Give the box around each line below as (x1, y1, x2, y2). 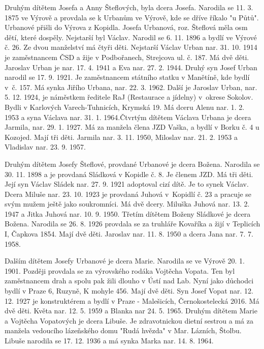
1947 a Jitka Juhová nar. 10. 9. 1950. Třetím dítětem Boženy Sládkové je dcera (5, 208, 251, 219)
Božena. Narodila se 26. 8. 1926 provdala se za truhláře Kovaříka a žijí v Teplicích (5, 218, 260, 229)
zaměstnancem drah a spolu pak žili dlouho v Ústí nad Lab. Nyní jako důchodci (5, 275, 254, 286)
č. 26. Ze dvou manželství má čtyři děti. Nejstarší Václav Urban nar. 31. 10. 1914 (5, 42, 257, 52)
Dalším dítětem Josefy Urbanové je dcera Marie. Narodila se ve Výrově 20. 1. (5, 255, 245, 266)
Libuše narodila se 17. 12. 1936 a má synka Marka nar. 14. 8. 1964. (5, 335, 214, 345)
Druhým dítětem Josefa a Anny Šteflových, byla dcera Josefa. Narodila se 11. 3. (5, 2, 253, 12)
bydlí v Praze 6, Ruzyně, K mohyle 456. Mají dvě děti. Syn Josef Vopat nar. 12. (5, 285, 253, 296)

==

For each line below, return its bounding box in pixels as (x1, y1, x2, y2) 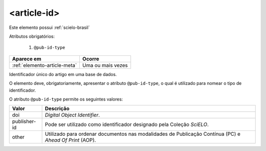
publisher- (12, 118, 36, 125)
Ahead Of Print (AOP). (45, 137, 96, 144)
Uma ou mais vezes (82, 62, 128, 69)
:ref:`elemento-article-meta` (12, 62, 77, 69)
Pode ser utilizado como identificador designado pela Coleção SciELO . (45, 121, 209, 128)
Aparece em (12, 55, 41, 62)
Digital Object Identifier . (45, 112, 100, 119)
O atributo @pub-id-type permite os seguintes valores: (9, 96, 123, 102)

BRIEF: In your answer, include only the lines above starting at the line that holds "Digital Object Identifier" and ending at the line that holds "O atributo @pub-id-type", copied exactly.

EXERCISE OUTPUT:
Digital Object Identifier . (45, 112, 100, 119)
O atributo @pub-id-type permite os seguintes valores: (9, 96, 123, 102)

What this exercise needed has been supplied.